In contrast, COL23A1 is mainly associated with neuronal signaling and epithelial functions. KEGG pathway enrichment indicates its involvement in neuroactive ligand–receptor interactions, gastric acid secretion, and glutamatergic synapses, all vital for neurotransmission and gastrointestinal function. It also regulates calcium signaling, insulin secretion, and cGMP‐PKG signaling, highlighting its broader roles beyond structural functions (Figure 10Bi). In the GO BP, COL23A1 plays a key role in chemical synaptic transmission, vascular transport, and blood–brain barrier function, linking it to neural tissue and brain physiology. Its involvement in astrocyte development, glial apoptosis regulation, and amyloid‐beta clearance suggests a potential role in neurodevelopmental and neurodegenerative diseases, like Alzheimer’s (Figure 10Bii).
The GO CC data support its neuronal focus, showing localization in sodium channel complexes, glutamatergic synapses, and postsynaptic density, which are essential for neuronal signaling (Figure 10Biii). Finally, GO MF enrichment underscores COL23A1’s roles in sodium channel activity, ionotropic glutamate receptor activity, and neurotransmitter receptor activity, along with binding to lipoprotein particles and amyloid‐beta, suggesting its involvement in immune responses and neuroinflammatory regulation, which may influence conditions like multiple sclerosis and Alzheimer’s (Figure 10Biv).

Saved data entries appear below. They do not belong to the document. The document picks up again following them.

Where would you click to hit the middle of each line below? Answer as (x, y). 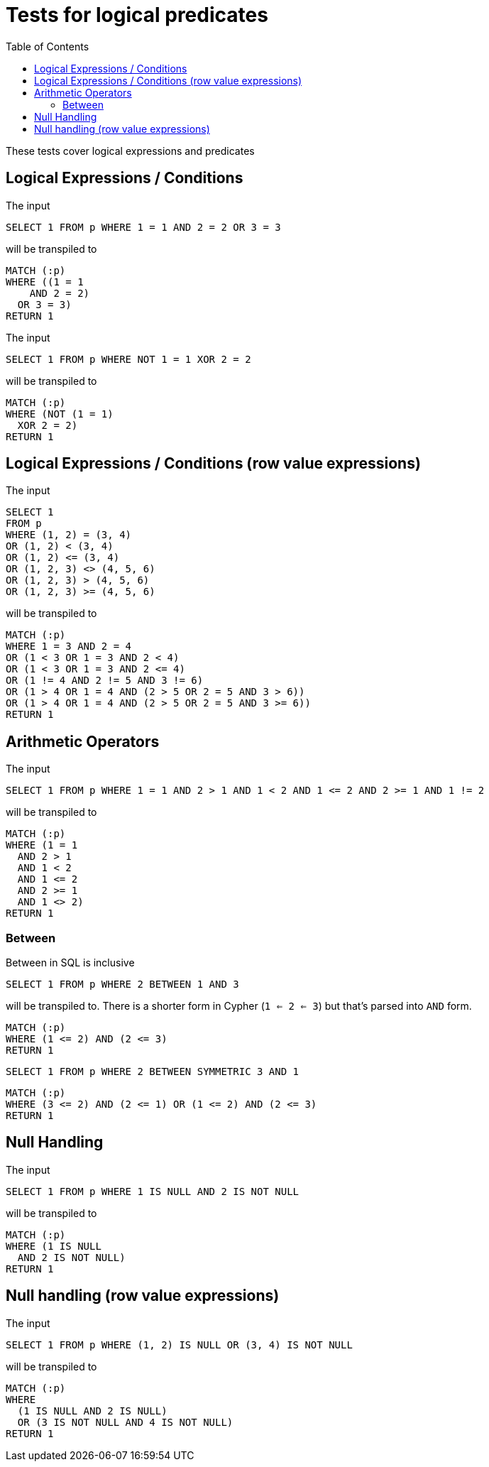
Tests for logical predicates (137, 15)
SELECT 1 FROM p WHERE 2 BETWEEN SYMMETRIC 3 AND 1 (153, 1072)
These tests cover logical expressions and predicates (130, 151)
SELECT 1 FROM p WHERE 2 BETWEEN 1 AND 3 (122, 985)
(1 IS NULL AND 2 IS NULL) (92, 1411)
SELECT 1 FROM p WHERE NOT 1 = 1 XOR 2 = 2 (128, 359)
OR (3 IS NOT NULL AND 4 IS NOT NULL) (125, 1422)
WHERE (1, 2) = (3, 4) (69, 535)
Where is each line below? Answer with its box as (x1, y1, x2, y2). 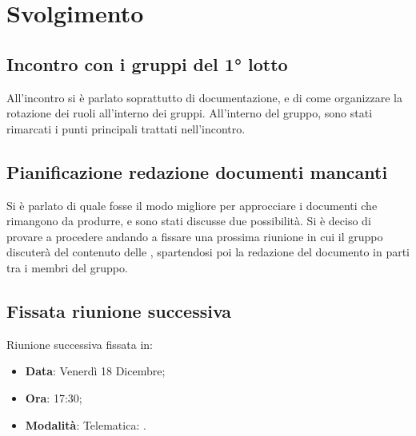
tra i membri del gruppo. (6, 259, 128, 275)
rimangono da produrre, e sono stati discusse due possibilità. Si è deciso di (6, 212, 371, 229)
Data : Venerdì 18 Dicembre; (25, 363, 166, 379)
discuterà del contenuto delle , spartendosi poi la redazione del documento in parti (6, 244, 410, 260)
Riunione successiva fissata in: (6, 335, 153, 352)
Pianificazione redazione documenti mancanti (6, 159, 388, 184)
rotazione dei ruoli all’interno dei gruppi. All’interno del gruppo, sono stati (6, 105, 373, 121)
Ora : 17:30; (25, 389, 82, 406)
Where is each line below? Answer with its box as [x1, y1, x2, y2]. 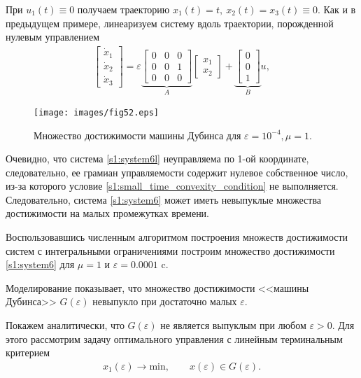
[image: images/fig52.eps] [34, 107, 159, 118]
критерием [6, 345, 50, 360]
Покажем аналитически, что [6, 318, 125, 332]
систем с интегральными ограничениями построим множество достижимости [6, 243, 335, 258]
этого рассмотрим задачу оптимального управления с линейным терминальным [6, 331, 343, 346]
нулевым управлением [6, 29, 100, 44]
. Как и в [318, 2, 356, 16]
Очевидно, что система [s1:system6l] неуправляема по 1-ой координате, [6, 151, 309, 166]
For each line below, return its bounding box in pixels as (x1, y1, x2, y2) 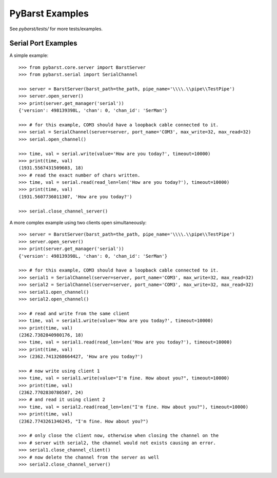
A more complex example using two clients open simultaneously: (9, 220, 147, 226)
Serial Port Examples (9, 39, 77, 48)
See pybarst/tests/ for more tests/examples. (9, 26, 103, 32)
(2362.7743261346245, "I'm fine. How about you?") (18, 418, 149, 424)
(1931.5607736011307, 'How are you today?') (18, 194, 133, 200)
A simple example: (9, 52, 49, 59)
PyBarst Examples (9, 8, 89, 19)
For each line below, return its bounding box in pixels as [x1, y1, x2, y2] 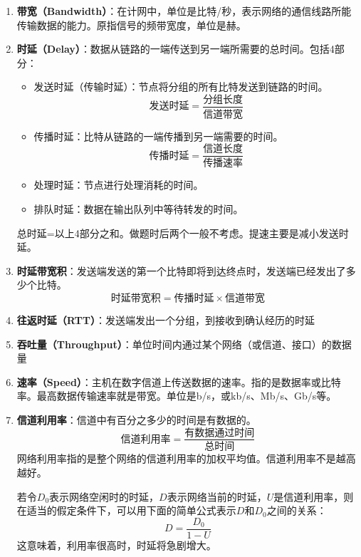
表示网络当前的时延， [167, 489, 267, 504]
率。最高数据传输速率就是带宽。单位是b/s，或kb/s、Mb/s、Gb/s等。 [16, 388, 337, 403]
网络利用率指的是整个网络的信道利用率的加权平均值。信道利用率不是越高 [16, 451, 356, 466]
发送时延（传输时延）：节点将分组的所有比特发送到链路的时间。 [33, 79, 328, 94]
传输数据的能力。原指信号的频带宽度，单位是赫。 [16, 17, 246, 32]
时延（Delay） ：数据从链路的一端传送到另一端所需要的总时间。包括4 [16, 41, 335, 56]
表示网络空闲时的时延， [49, 489, 159, 504]
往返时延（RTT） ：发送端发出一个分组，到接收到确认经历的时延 [16, 312, 315, 327]

Validation of Prognostic Genes Using GEO and Correlation Analysis
A comprehensive analysis was conducted using publicly available high‐throughput sequencing datasets from the GEO to validate the transcriptomic dysregulation of these genes. Three datasets—GSE165724 (74 samples: 58 healthy controls, 16 tumor tissues), GSE153659 (31 samples: 7 controls, 24 tumors), and GSE150899 (30 samples: 10 controls, 20 tumors)—were selected based on stringent inclusion criteria to ensure biological relevance, adequate sample size, and data completeness. The analysis identified 22,751 DEGs from GSE165724 (Table S1), 25,061 DEGs from GSE153659 (Table S2), and 22,413 DEGs from GSE150899 (Table S3). Notably, the validation analysis reaffirmed the dysregulation of two key prognostic genes, COL13A1 and COL23A1. COL13A1 was consistently upregulated, while COL23A1 was downregulated across all datasets, mirroring the expression trends initially identified in TCGA and GTEx datasets via GEPIA2 analysis. A volcano plot (Figure 11A) visualized the most significantly altered genes, with COL13A1 and COL23A1 highlighted among the top DEGs. Additionally, correlation analysis using GEPIA2 revealed a statistically significant negative Spearman correlation between COL13A1 and COL23A1 expression (R = −0.45, p = 3.7 × 10−44), as shown in the scatterplot (Figure 11B). This strong inverse relationship suggests potential complementary roles in thyroid tumorigenesis and supports their candidacy as prognostic biomarkers. Collectively, these findings provide robust external validation for COL13A1 and COL23A1 as prognostic markers in TC and demonstrate their consistent expression patterns across independent cohorts.

Discussion
This study’s key finding reveals distinct expression patterns of COL13A1 and COL23A1 in thyroid carcinoma. COL13A1 is significantly upregulated, while COL23A1 is notably downregulated in tumor tissues compared to normal tissues. These changes are influenced by tumor‐specific factors, including the patient’s age, gender, race, sample type, stage, and histology. Reduced COL13A1 expression was associated with poorer PFS, whereas elevated COL23A1 expression was associated with reduced DSS, highlighting their potential clinical significance. Functional validation using transcriptomic data from the GEO database supported these findings and validated the differential expression patterns across independent cohorts. Additionally, SGIP1 and SLC26A4 were identified as top co‐expressed genes, potentially implicating them in related oncogenic pathways. PPI network analysis further supported these insights, reinforcing the biological significance of COL13A1 upregulation and COL23A1 downregulation in TC progression.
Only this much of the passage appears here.